A bill has yet to be introduced, but the legislature’s Joint Budget Committee, which Amabile sits on alongside five other lawmakers, has set aside a little over $3 million to fund such an effort in the next fiscal year’s budget, which starts on July 1.
Specifics are still being hashed out with county leaders, who initially voiced trepidation with some of lawmakers’ earlier ideas, including regionalizing human services departments, wherein one county would oversee social programs for multiple counties in a given region.
Some county leaders felt that would be too disruptive to the current process. They also raised concerns about taking autonomy away from other counties that administer those services.
“County systems are very good about serving people where they are,” said Summit County Commissioner Tamara Pogue, who’s part of a group negotiating with lawmakers on the potential legislation. “Particularly for folks in rural areas, having a human service office that you can go into and get help when you need it, where you need it, is ideal.”

Ideas have since shifted to focus more on streamlining existing services, though Pogue said there could still be ways to centralize some operations, such as training for health and human services staff.

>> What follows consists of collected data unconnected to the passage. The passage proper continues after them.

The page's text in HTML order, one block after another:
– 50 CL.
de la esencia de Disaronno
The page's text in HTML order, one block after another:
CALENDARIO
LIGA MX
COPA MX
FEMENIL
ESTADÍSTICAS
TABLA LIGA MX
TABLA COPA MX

One key area counties and lawmakers seem to agree on is updating the state’s benefit management system, which, while a state platform, is administered by each county. Pogue described the system as “very difficult,” adding that it “often takes years for (county technicians) to understand how to use the system without creating errors.”
That’s an issue that’s sure to take on new urgency as states deal with the changes under federal Republicans’ tax and spending law. In addition to shifting more of SNAP’s administrative costs to states, which could cost Colorado an additional $50 million annually, the law cuts federal funding from states with higher SNAP payment error rates starting next fall.

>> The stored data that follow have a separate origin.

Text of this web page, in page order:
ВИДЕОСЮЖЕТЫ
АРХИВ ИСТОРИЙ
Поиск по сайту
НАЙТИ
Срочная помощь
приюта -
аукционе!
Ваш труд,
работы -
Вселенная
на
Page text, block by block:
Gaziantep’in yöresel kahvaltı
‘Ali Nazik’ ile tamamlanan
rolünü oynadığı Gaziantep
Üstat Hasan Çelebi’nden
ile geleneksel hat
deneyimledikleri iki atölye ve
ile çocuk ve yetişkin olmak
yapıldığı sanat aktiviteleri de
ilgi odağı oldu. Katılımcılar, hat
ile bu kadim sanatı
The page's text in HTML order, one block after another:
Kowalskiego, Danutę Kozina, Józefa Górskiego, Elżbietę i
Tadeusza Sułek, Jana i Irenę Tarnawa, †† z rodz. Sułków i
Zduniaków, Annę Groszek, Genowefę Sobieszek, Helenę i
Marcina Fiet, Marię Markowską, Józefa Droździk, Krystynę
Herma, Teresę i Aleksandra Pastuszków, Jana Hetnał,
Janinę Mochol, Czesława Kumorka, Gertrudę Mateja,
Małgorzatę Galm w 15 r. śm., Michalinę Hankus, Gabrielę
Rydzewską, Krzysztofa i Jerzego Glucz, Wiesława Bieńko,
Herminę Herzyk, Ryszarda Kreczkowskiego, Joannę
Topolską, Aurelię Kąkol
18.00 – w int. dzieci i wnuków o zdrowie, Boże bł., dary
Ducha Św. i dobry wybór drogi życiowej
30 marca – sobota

As of fiscal year 2024, Colorado’s error rate was just under 10%. That means the state would be on the hook for 10% of SNAP’s costs, which would result in a loss of $130 million in federal funds, according to an analysis by the Colorado Fiscal Institute.
Pogue said even without the new federal changes, counties’ health and human services departments were already stressed due to a lack of sufficient state funding to administer social programs. She said her county discussed hiring more staff to deal with the increased workload from Republicans’ tax and spending law, but budget constraints mean “there’s no more money to pay for those employees.”
“How do you do more with less? That’s the question that we’re all wrestling with right now,” Pogue said.
While Pogue said the work to ratchet down Colorado’s error rate “has already started,” efforts to overhaul how counties deliver social programs will need to be a longer-term process.
“I think it’s very important that we not rush that conversation,” Pogue said. “That is the conversation that we need to make sure that we’re doing right so that we don’t have any unintended consequences as a result.”
As lawmakers and counties continue to negotiate the details of a forthcoming bill, both want to ensure that those who are eligible for benefit programs don’t fall through the cracks.
“That’s a big challenge,” Amabile said. “We have to keep doing what we’re doing while we make some changes. Things will have to run in parallel for a bit, and you have to have everybody bought in.”
Flenniken said a shared commitment to protecting enrollees is crucial to keeping negotiations on the proposed bill on track.
“Nobody wants to see penalties come. Nobody wants to see people going without the benefits that they need,” Flenniken said.